Let's look back at the example just now. The key point in choosing the execution plan is the filtering of the conditions. What matters is not the size of the age range, but how much data are in this range, which is the selectivity of the conditions.
If the parameter values are used directly to build the parameter list, the selection area of the execution plan can easily become fragmented. But with selectivity, you will generally get a consistent regional distribution of execution plans.
More importantly, pure parameter space is easily affected by data changes, while selectivity is more stable.
The cost calculation of the execution plan starts from the initial TableScan. The amount of data to be processed is derived from the selectivity calculated by the expression, and the expression calculation requires the specific parameters in SQL statements.
Selectivity: generally used to describe the filtering performance of an expression on a data entity.
When a request parameter change causes great changes to the selectivity of TableScan, the cost of the original execution plan may also change dramatically. Therefore, it is difficult for an execution plan to fully cope with all the possibilities of parameter lists in SQL statements.
In Choose Plan By Cost, new execution plans are continuously introduced into SPM through evolutionary logic, and then execution plans are selected through the cost. It sounds like it can solve the problem of parameter change, but it has the following two main disadvantages:
• The logic of evolution cannot cover all user parameter lists
• Execution plan overall cost calculation is inaccurate
Therefore, Parametric Query Optimize (PQO) came into being. It selects the execution plan based on the parameter space. It calculates the selectivity of each table involved in the request and then builds the applicable boundaries of an execution plan based on the multidimensional selectivity information.
• The selection of the execution plan is more certain. The selectivity of TableScan is the most accurate in the cost estimation process of the execution plan compared with other links. As stated before, the cost estimation of the execution plan starts from TableScan, and then the cost of other compute nodes is calculated layer by layer according to the output cardinality. Among them, the selectivity calculated in the initial TableScan based on statistical information is the most accurate.
• The parameter space does not change essentially due to statistical information updates. The boundaries built between execution plans with selectivity reflect the optimization model in the optimizer's ideal to some extent. This model has nothing to do with statistical information or data changes. For example, even if an execution plan is built based on wrong statistical information, when the information becomes accurate, the execution plan and its boundary model built with selectivity are still meaningful.

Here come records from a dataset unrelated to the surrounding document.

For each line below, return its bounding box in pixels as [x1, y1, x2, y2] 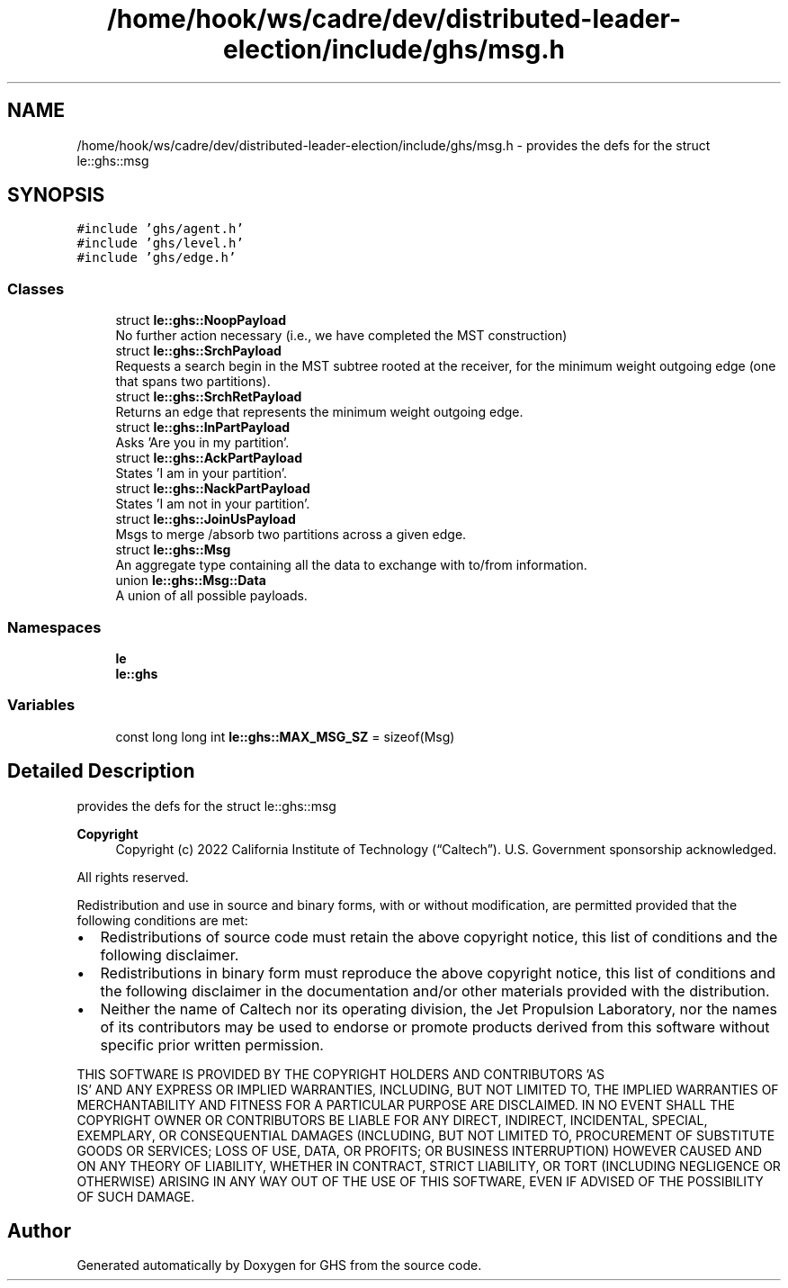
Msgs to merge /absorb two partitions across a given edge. [115, 527, 467, 543]
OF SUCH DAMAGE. [76, 1188, 195, 1204]
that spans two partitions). [115, 374, 271, 390]
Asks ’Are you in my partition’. [115, 435, 290, 451]
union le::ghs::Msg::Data [115, 572, 266, 589]
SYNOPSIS [7, 184, 105, 207]
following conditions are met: [76, 912, 248, 928]
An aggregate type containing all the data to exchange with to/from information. [115, 557, 587, 573]
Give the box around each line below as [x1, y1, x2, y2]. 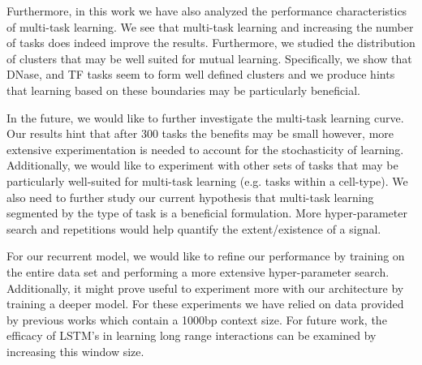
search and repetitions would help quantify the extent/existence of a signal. [6, 220, 381, 237]
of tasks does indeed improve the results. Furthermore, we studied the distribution [6, 34, 416, 51]
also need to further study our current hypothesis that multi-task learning [6, 188, 374, 205]
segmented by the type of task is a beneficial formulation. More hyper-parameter [6, 204, 407, 221]
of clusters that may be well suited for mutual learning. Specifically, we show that [6, 49, 412, 67]
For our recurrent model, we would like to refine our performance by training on [6, 247, 405, 264]
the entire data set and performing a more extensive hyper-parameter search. [6, 263, 390, 280]
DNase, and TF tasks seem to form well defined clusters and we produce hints [6, 66, 395, 83]
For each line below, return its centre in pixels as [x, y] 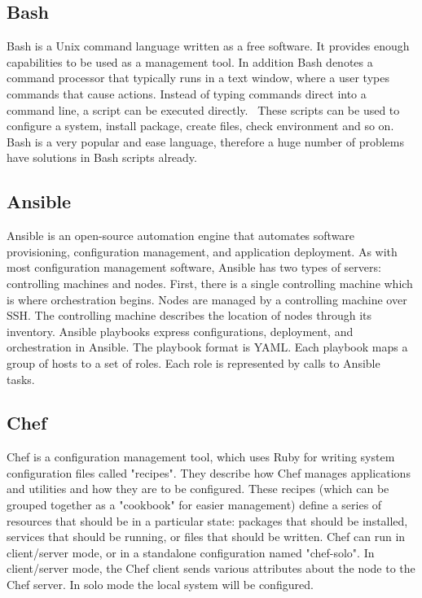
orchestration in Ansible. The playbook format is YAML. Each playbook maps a [207, 347]
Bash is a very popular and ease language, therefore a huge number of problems [206, 141]
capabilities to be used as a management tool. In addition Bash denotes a [190, 61]
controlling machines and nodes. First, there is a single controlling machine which [210, 283]
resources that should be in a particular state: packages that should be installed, [207, 520]
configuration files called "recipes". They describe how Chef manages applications [209, 472]
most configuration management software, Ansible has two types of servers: [194, 267]
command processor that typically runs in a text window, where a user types [198, 78]
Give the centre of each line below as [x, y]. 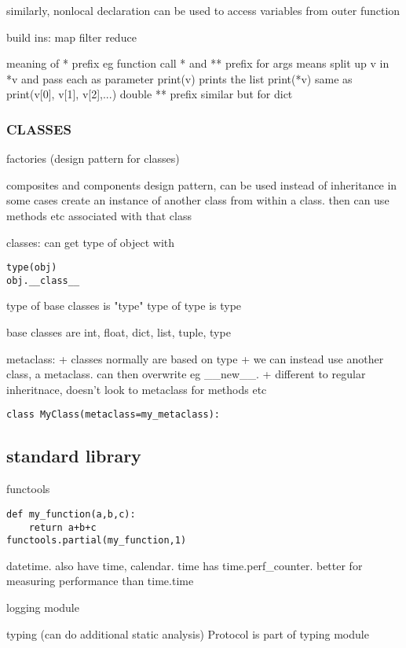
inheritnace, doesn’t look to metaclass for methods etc [137, 389]
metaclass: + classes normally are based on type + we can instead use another [195, 358]
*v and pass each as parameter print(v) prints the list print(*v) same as [179, 78]
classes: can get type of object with [91, 242]
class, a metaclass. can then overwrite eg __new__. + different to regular [186, 374]
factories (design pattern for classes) [93, 158]
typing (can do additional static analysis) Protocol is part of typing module [188, 633]
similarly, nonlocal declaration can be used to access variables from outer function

POQ is more dependent on the accuracy of statistical information than other solutions. In addition, there are two difficulties in implementation:
• Bucket mechanism: In the online solution, whether the division of the execution plan area is placed before or after execution is a question worth thinking about. Before execution, the execution plan management module needs to invade more optimizer cost models, and after execution, it needs a set of accurate feedback mechanisms.
• Region boundaries: In POQ, different region boundaries should be designed based on different cost tendencies. This is also a more complex issue worthy of study. This topic is not expanded here.
PolarDB-X is an HTAP database. In practice, it often faces a large number of TP requests and is mixed with many AP online analysis. When designing execution plan management, it is most important to adopt different strategies for different workloads.
At the same time, the separation architecture of the PolarDB-X CN/DN (DN can also perform complex queries based on local data) determines the complexity of the optimizer optimization process. If too many optimization requests are generated for AP requests, a large amount of CPU resources will be occupied, which will affect the TP request throughput.
For pure TP-type point checking, there is not much room for change in the execution plan. It is unnecessary to estimate the code or sketch the space of selectivity before execution. The most suitable execution plan strategy for this kind of traffic is Optimize Once.
For TP traffic with some changes in the processing result set, such as the previous example, Choose Plan By Cost or PQO should be used to handle it. The best processing method is the feedback mechanism. Only when the executor feedbacks that the cost of the request is significantly different from the previous one, will the strategy be changed from the Optimize Once policy to PQO.
PQO is the best solution for online AP requests, and the feedback mechanism can also avoid generating too many buckets.
For very complex AP requests, the execution time of such SQL statements is much higher than the optimization time, so you can use the Optimize Always policy.
The PolarDB-X SPM is mainly based on three components: PLAN CACHE, BASELINE, PQO.
• PLAN CACHE: 1:1 stores STMT to the plan information, which can be directly obtained to the plan in KV mode based on parameterized SQL statements.
• BASELINE: 1:N stores STMT to the plan information. Plans are classified into Accepted and Unaccepted categories. After receiving the request, the plan with the lowest cost will be selected according to the current parameter list.
• PQO: records the correspondence between the selectivity information and plan, and calculates the corresponding plan range based on the selectivity information of the current request.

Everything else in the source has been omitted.